**Provided data**:
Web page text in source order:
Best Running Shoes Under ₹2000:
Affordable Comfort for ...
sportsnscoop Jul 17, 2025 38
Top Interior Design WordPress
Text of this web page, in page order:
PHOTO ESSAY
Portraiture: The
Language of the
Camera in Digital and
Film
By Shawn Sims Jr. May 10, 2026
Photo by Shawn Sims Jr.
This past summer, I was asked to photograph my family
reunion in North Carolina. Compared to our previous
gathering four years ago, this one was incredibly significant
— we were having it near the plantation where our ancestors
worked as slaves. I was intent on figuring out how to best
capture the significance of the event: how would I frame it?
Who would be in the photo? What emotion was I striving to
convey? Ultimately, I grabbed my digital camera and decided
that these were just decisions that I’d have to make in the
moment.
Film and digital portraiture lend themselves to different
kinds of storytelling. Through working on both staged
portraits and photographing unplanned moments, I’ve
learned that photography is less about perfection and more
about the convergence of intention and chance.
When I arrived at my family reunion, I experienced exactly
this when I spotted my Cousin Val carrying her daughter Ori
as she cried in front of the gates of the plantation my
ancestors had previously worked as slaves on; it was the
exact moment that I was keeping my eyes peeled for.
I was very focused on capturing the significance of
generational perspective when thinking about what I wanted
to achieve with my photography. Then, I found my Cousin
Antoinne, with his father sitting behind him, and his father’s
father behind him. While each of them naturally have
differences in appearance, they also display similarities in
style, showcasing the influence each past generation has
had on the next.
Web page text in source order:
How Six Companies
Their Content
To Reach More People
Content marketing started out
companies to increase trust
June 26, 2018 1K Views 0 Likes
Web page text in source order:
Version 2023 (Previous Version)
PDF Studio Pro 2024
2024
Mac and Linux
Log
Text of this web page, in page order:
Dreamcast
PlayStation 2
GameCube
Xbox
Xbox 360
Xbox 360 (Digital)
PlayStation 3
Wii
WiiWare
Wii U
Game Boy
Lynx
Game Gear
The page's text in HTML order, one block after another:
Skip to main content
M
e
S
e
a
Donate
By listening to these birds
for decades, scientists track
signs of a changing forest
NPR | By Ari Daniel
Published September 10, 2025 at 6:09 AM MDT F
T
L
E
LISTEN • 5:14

**Task to complete**:
In the entries above, find the line holding "Best Running Shoes" and the line holding "By Shawn Sims Jr. May 10, 2026"; print both of them and every line between, exactly, and nothing else.

**Solution**:
Best Running Shoes Under ₹2000:
Affordable Comfort for ...
sportsnscoop Jul 17, 2025 38
Top Interior Design WordPress
Text of this web page, in page order:
PHOTO ESSAY
Portraiture: The
Language of the
Camera in Digital and
Film
By Shawn Sims Jr. May 10, 2026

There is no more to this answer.